RECORDS PROVIDED —

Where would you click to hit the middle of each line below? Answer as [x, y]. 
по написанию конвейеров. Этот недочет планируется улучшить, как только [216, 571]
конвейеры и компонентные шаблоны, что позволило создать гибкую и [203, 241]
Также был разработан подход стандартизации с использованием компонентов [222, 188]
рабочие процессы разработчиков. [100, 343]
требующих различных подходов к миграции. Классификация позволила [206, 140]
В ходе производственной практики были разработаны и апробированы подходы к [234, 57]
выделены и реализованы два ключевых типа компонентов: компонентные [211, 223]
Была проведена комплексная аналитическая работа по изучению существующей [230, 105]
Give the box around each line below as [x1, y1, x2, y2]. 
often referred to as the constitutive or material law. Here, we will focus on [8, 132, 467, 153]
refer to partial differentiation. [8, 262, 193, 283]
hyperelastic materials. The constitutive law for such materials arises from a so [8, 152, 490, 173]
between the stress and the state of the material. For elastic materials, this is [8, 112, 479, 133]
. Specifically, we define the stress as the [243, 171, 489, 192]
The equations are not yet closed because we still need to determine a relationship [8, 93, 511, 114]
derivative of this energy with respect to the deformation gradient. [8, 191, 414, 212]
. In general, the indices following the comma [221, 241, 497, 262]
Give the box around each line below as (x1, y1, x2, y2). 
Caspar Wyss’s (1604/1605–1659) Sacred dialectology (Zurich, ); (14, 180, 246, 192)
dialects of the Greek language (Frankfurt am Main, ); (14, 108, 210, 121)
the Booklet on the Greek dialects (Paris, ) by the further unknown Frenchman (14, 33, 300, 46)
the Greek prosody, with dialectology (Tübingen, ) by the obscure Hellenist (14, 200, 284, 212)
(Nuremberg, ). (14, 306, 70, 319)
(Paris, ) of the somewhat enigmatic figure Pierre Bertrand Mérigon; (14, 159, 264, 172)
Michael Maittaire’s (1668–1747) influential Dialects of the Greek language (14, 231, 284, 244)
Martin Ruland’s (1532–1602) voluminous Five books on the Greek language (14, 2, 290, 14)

EXERCISE BRIEF — Return every line from the material that contains the word "with".

SOLUTION TO THIS PROBLEM —
derivative of this energy with respect to the deformation gradient. [8, 191, 414, 212]
the Greek prosody, with dialectology (Tübingen, ) by the obscure Hellenist (14, 200, 284, 212)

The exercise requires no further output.